_What you need to do_. Pictures aside, copy every record word for word.
*** Opening of Input for this task ***
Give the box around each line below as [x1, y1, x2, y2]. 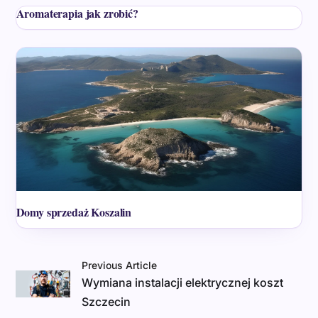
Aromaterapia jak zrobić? [16, 5, 138, 22]
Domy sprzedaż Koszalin [16, 203, 132, 220]
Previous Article [82, 258, 158, 271]
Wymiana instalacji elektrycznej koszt [82, 275, 284, 290]
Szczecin [82, 294, 131, 309]
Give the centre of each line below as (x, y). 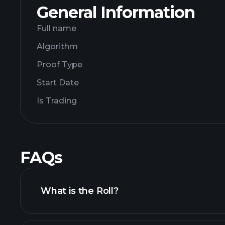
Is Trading (57, 101)
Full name (57, 28)
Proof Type (60, 65)
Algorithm (57, 46)
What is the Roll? (80, 191)
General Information (116, 12)
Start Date (58, 83)
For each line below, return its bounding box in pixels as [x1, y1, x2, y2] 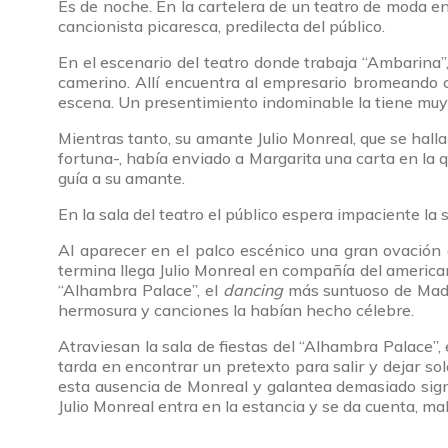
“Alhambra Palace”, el [58, 280, 223, 301]
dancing [222, 280, 288, 301]
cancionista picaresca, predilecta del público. [58, 16, 385, 37]
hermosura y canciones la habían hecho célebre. [58, 300, 414, 321]
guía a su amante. [58, 168, 185, 189]
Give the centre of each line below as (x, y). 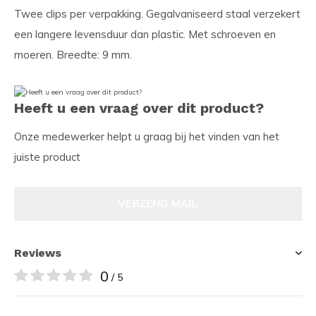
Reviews (38, 253)
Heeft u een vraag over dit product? (139, 108)
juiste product (47, 157)
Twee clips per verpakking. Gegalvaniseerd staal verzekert (157, 14)
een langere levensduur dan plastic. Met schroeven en (145, 34)
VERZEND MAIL (158, 203)
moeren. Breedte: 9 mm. (73, 55)
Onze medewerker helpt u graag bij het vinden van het (147, 136)
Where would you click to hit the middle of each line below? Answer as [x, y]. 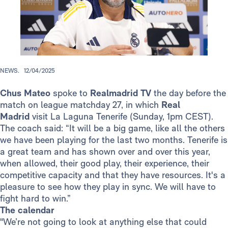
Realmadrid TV [121, 93]
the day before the [189, 93]
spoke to [70, 93]
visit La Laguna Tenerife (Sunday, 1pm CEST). [121, 117]
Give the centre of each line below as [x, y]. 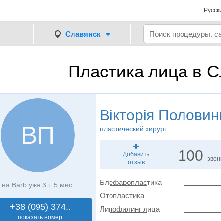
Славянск [83, 34]
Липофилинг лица [129, 209]
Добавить [136, 154]
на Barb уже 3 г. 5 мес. [38, 185]
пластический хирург [133, 129]
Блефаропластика [130, 182]
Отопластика [122, 196]
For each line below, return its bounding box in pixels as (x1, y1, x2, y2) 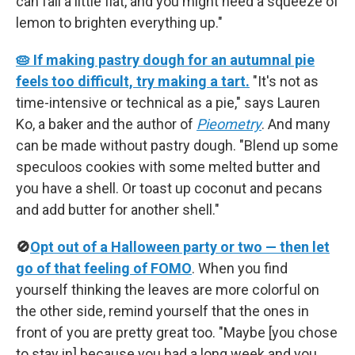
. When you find (192, 260, 288, 277)
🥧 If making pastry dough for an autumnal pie (16, 52, 315, 68)
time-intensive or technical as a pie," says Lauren (16, 94, 320, 111)
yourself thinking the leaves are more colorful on (16, 281, 319, 298)
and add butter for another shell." (16, 201, 219, 218)
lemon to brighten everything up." (16, 14, 223, 31)
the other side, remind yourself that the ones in (16, 303, 309, 319)
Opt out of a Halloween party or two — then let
*** Close of Input for this task ***
_Answer to this problem_.
Give the box around each line below as [x1, y1, x2, y2]. 
Aromaterapia jak zrobić? [16, 5, 138, 22]
Domy sprzedaż Koszalin [16, 203, 132, 220]
Previous Article [82, 258, 158, 271]
Wymiana instalacji elektrycznej koszt [82, 275, 284, 290]
Szczecin [82, 294, 131, 309]
Give the centre of each line below as (x, y). 
Is Trading (57, 101)
Full name (57, 28)
Proof Type (60, 65)
Algorithm (57, 46)
What is the Roll? (80, 191)
General Information (116, 12)
Start Date (58, 83)
For each line below, return its bounding box in pixels as [x1, y1, x2, y2] 
“Alhambra Palace”, el [58, 280, 223, 301]
dancing [222, 280, 288, 301]
cancionista picaresca, predilecta del público. [58, 16, 385, 37]
hermosura y canciones la habían hecho célebre. [58, 300, 414, 321]
guía a su amante. [58, 168, 185, 189]
Give the centre of each line below as (x, y). 
Reviews (38, 253)
Heeft u een vraag over dit product? (139, 108)
juiste product (47, 157)
Twee clips per verpakking. Gegalvaniseerd staal verzekert (157, 14)
een langere levensduur dan plastic. Met schroeven en (145, 34)
VERZEND MAIL (158, 203)
moeren. Breedte: 9 mm. (73, 55)
Onze medewerker helpt u graag bij het vinden van het (147, 136)
Where would you click to hit the middle of each line below? Answer as [x, y]. 
Realmadrid TV [121, 93]
the day before the [189, 93]
spoke to [70, 93]
visit La Laguna Tenerife (Sunday, 1pm CEST). [121, 117]
Give the centre of each line below as [x, y]. 
Славянск [83, 34]
Липофилинг лица [129, 209]
Добавить [136, 154]
на Barb уже 3 г. 5 мес. [38, 185]
пластический хирург [133, 129]
Блефаропластика [130, 182]
Отопластика [122, 196]
For each line below, return its bounding box in pixels as (x1, y1, x2, y2) 
. When you find (192, 260, 288, 277)
🥧 If making pastry dough for an autumnal pie (16, 52, 315, 68)
time-intensive or technical as a pie," says Lauren (16, 94, 320, 111)
yourself thinking the leaves are more colorful on (16, 281, 319, 298)
and add butter for another shell." (16, 201, 219, 218)
lemon to brighten everything up." (16, 14, 223, 31)
the other side, remind yourself that the ones in (16, 303, 309, 319)
Opt out of a Halloween party or two — then let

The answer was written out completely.